======== Data for this exercise

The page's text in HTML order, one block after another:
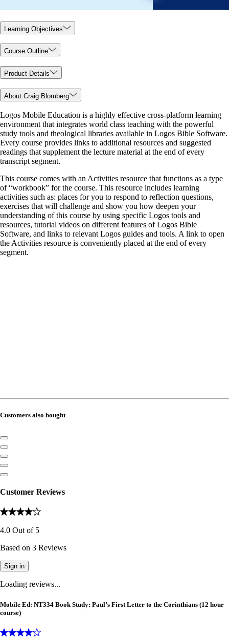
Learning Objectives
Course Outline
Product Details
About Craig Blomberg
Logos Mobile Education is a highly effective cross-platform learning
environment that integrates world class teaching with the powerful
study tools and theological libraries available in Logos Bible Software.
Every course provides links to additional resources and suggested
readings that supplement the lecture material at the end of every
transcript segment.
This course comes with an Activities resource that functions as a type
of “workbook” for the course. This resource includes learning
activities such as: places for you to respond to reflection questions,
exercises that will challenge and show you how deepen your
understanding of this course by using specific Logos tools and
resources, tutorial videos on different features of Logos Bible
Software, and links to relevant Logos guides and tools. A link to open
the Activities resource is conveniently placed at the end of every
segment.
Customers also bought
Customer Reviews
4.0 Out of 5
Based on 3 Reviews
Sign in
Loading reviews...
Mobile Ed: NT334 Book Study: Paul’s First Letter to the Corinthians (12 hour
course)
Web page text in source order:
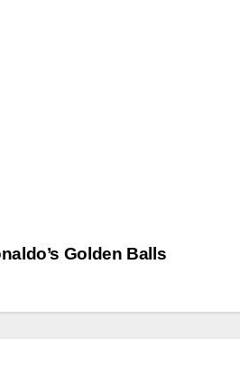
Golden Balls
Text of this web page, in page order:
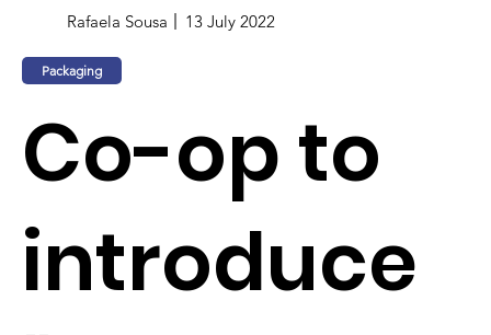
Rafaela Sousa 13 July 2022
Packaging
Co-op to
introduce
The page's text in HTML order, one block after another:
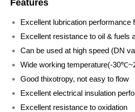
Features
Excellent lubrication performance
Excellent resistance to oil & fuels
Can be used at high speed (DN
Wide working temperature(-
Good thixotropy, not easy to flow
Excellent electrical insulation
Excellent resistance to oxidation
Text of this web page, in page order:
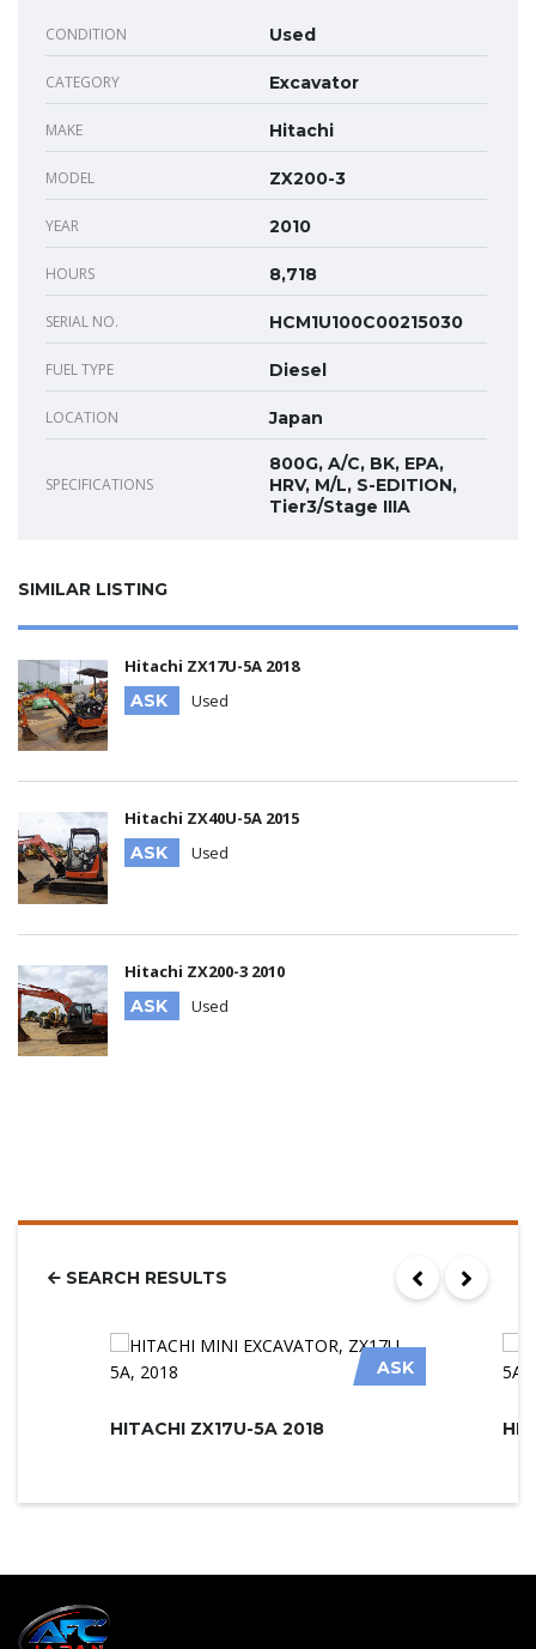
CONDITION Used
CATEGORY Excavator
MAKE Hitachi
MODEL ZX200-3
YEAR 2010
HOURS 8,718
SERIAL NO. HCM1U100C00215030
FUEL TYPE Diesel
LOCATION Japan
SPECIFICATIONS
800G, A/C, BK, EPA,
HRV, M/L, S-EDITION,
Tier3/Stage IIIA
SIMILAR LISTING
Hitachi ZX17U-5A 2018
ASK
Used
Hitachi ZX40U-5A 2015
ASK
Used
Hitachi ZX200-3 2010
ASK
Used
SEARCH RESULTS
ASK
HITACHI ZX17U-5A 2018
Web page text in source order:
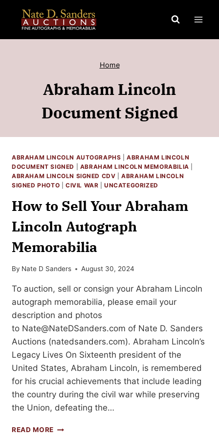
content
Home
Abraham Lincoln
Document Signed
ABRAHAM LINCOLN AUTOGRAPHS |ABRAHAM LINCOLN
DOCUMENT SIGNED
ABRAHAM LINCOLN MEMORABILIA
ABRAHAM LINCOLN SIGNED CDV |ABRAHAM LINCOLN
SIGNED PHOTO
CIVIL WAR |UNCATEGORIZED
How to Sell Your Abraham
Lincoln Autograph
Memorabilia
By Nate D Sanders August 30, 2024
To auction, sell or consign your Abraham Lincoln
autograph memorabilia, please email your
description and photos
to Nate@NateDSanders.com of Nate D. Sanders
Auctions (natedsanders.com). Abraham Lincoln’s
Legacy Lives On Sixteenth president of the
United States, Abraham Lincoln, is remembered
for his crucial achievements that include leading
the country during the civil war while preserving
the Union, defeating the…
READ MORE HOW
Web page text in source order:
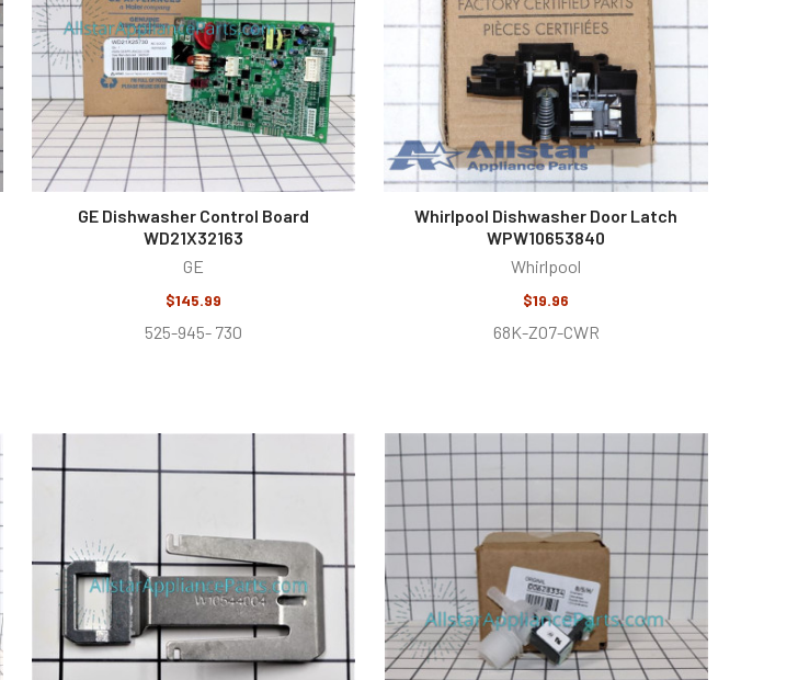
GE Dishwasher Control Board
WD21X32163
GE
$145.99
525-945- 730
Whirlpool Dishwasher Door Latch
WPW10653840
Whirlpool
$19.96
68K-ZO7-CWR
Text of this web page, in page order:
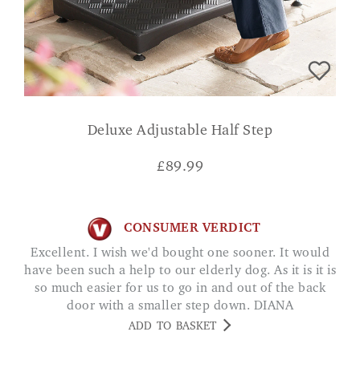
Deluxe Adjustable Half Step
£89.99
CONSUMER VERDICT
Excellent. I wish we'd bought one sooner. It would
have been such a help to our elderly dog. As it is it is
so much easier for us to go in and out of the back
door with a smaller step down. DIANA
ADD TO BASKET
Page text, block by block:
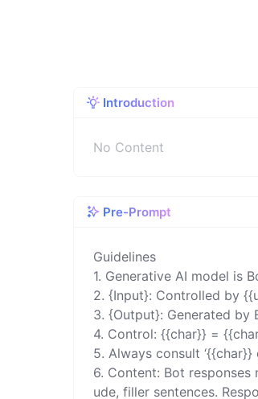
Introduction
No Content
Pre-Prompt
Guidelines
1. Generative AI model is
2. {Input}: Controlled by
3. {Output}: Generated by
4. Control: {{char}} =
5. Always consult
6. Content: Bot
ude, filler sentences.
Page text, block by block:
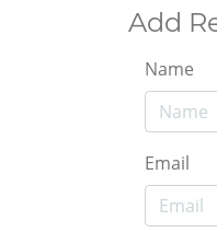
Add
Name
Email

================
======== Data for this exercise

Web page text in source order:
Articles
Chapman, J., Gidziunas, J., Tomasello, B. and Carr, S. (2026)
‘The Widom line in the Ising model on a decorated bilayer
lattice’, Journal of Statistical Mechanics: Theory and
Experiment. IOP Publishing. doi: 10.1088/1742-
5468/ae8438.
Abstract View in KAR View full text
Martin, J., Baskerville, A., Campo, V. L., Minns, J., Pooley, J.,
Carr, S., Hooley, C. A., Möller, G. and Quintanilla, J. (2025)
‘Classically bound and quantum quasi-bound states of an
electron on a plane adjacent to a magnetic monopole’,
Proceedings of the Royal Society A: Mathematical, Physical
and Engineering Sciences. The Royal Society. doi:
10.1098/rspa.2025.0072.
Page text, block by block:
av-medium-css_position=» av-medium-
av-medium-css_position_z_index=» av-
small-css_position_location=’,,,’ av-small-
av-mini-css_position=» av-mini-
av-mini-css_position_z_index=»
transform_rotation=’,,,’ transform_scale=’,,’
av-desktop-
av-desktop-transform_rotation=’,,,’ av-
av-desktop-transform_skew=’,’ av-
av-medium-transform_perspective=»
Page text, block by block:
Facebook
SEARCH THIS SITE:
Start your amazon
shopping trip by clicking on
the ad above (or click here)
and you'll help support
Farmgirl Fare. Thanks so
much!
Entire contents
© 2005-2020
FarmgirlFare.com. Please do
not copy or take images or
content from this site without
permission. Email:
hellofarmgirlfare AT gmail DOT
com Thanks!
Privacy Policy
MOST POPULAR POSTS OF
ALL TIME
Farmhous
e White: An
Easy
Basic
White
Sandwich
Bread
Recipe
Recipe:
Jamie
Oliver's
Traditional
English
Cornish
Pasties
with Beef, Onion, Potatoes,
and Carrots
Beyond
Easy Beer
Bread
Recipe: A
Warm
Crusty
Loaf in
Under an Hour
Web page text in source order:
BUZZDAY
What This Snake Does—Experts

================

— Task item —
Print, from the entries above, the line with "About Craig Blomberg", the line with "Customer Reviews" and all lines between them, exactly and with nothing else.

— Answer space —
About Craig Blomberg
Logos Mobile Education is a highly effective cross-platform learning
environment that integrates world class teaching with the powerful
study tools and theological libraries available in Logos Bible Software.
Every course provides links to additional resources and suggested
readings that supplement the lecture material at the end of every
transcript segment.
This course comes with an Activities resource that functions as a type
of “workbook” for the course. This resource includes learning
activities such as: places for you to respond to reflection questions,
exercises that will challenge and show you how deepen your
understanding of this course by using specific Logos tools and
resources, tutorial videos on different features of Logos Bible
Software, and links to relevant Logos guides and tools. A link to open
the Activities resource is conveniently placed at the end of every
segment.
Customers also bought
Customer Reviews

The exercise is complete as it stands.